La crise sanitaire liée à la pandémie de covid-19 s’est transformée en une crise sociale et économique qui affecte, avec des degrés d’intensité variables, l’ensemble des secteurs d’activité. Elle se traduira immanquablement par une montée sensible du taux de chômage et une augmentation du nombre de défaillances d’entreprise.

En 2021, l’ampleur des faillites et la montée du chômage vont affecter directement les cabinets de courtage, qui seront confrontés, toutes branches confondues à la baisse de la masse assurable. Ainsi, alors que leur chiffre d’affaires pour 2020 a été relativement préservé en raison des particularités de notre cycle de production, les courtiers seront touchés par la crise à leur tour, et le demeurer jusqu’à ce que leurs clients parviennent à se redresser. Dans ce contexte, cette réforme va venir accroître la pression juridique et économique – les nouvelles mesures induiront une charge financière, nous l’avons déjà souligné – sur les dirigeants de cabinet de courtage.

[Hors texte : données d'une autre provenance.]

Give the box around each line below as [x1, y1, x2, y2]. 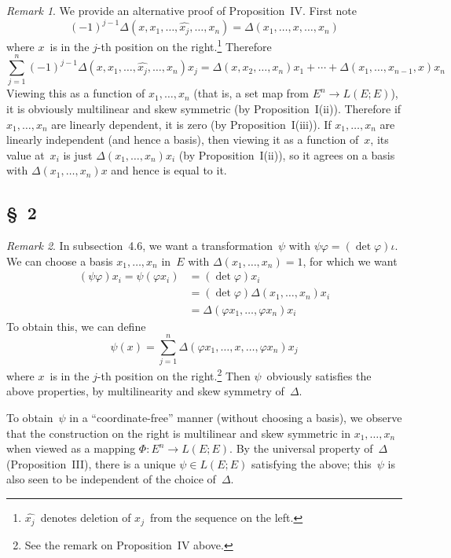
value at [6, 146, 45, 163]
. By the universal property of [229, 440, 373, 457]
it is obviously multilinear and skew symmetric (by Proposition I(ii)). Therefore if [6, 101, 401, 117]
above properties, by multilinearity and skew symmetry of [6, 383, 284, 399]
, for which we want [302, 252, 398, 269]
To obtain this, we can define [6, 318, 146, 334]
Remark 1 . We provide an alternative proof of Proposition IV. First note [6, 2, 357, 18]
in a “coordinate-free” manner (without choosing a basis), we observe [69, 409, 402, 426]

Quant aux associations professionnelles chargées de mettre la réforme en œuvre, il est essentiel qu’elles aient eu le temps, avant même l’entrée en vigueur du dispositif, de s’organiser sur le plan matériel, notamment grâce à la création d’un système informatique dédié, et humain, grâce à des recrutements importants et à la formation.

L’amendement vise à préserver la pérennité du secteur du courtage en laissant aux différents acteurs le temps de se préparer à une mise en œuvre efficiente des mesures issues de la nouvelle réforme.